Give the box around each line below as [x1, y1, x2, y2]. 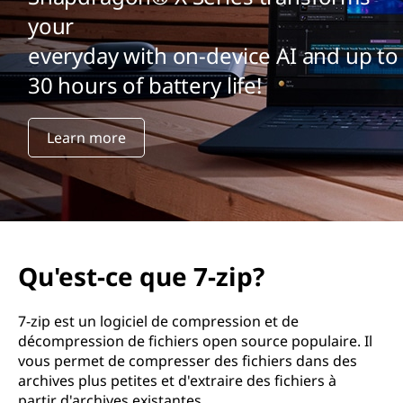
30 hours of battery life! [27, 69, 262, 100]
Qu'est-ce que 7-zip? [18, 259, 264, 293]
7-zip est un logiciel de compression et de [18, 311, 299, 331]
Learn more [46, 127, 126, 148]
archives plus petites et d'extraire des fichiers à [18, 371, 336, 390]
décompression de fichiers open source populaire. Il [18, 331, 372, 351]
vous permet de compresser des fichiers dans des [18, 351, 357, 371]
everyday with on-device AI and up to [27, 40, 399, 70]

- [WHAT THE TASK ASKS]:
List every line above that holds the word "fichiers".

- [THE ANSWER]:
archives plus petites et d'extraire des fichiers à [18, 371, 336, 390]
décompression de fichiers open source populaire. Il [18, 331, 372, 351]
vous permet de compresser des fichiers dans des [18, 351, 357, 371]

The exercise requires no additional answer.